Thirdly, support for the most vulnerable children is reducing, with a tendency for these pupils to become more concentrated in certain schools as
Conclusion
a result of systemic pressures and practices and also for specialist educational support services to support vulnerable children to have been cut back.
We outlined some of the ways in which LAs in particular were attempting to co-design and enforce common approaches, such as fair access protocols and panels, as a way of ensuring that all schools, including academies, abided by their obligations. But these approaches were often seen to be ‘sticking plasters’ for a wider set of systemic issues.
Overall, two-thirds of our survey respondents (66 per cent) agreed that inequalities between schools are becoming wider as a result of current government policy.
iv) Legitimacy: in the context of our findings on an increasing local democratic deficit, we ask how could the school system secure trust among professionals as well as parents and students, and what might be required to create meaningful engagement for these core stakeholders?
This final theme is one that was rarely raised explicitly by our interviewees and the study was not designed to capture views from parents, so we raise it as one that is worthy of consideration, rather than as a direct finding.

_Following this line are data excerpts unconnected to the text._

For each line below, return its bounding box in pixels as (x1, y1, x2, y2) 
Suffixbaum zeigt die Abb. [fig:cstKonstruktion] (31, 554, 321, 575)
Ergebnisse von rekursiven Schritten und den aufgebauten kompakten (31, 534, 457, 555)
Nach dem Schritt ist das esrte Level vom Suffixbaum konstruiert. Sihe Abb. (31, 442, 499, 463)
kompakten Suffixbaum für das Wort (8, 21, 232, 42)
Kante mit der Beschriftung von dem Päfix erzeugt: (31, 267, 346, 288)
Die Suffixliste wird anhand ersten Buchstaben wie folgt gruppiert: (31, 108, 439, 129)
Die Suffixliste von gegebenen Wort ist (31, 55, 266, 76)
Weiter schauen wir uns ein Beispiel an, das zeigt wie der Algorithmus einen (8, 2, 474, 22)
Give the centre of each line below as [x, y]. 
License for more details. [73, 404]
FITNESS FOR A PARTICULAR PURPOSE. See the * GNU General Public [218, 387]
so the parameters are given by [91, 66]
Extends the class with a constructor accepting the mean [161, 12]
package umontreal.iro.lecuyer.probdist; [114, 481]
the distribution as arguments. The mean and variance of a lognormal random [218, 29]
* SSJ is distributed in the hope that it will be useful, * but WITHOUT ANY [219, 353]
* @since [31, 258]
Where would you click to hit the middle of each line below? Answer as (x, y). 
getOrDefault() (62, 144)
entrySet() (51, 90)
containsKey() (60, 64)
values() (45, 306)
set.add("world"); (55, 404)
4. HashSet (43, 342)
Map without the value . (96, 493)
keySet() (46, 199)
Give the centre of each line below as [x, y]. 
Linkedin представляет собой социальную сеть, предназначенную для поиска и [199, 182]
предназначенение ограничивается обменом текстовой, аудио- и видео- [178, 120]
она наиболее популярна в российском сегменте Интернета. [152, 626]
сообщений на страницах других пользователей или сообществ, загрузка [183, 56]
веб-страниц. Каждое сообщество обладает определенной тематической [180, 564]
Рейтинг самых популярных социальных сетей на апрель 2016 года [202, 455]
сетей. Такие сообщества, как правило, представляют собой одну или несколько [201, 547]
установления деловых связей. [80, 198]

Several observers of recent developments in England have raised legitimacy as an important issue for an academized system to consider (Gibton, 2017; Glatter, 2017; Hatcher, 2014). Without oversight of schools by democratically elected LAs and with the power of local governing bodies largely neutered in MATs, parents can quickly feel that they have no mechanisms to influence the schools that their children attend. Further concerns arise from the frequent scandals that have hit the academies sector, and MATs in particular, as a result of poorly managed conflicts of interest and other financial scandals (Greany and Scott, 2014).

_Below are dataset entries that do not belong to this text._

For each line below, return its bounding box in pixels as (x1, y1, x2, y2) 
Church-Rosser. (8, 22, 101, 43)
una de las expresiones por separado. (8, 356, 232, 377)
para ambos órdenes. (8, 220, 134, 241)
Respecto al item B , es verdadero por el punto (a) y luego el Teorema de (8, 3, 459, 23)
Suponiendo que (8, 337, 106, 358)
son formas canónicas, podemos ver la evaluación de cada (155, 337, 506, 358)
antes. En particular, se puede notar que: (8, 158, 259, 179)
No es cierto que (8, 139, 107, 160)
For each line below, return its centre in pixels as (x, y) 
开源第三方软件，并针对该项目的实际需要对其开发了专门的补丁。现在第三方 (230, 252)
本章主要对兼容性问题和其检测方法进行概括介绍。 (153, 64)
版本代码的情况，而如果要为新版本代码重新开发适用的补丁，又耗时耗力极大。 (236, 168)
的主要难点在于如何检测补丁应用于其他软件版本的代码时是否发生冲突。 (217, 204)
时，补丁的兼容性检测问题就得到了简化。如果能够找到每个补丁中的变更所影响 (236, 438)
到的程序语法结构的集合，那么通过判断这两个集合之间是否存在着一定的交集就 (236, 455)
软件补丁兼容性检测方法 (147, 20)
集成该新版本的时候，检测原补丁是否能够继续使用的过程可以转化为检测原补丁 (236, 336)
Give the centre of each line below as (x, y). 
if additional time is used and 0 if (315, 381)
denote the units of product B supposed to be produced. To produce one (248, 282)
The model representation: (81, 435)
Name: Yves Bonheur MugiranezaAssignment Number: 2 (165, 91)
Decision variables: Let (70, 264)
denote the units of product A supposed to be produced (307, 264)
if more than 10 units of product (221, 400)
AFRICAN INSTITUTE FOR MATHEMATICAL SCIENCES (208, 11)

These concerns can spread from teachers to parents more widely (Waslander, 2010). We note, for example, findings by YouGov, that there is shrinking support for academization among both the public and education sector. While 40 per cent of people supported the idea of schools being encouraged to convert into academies in 2011, by 2016 that support had fallen to 25 per cent with more people unsure. Among teachers, only 17 per cent asked by YouGov in March 2016 agreed that academization would make standards better; 48 per cent thought it would make standards worse (YouGov, 2016).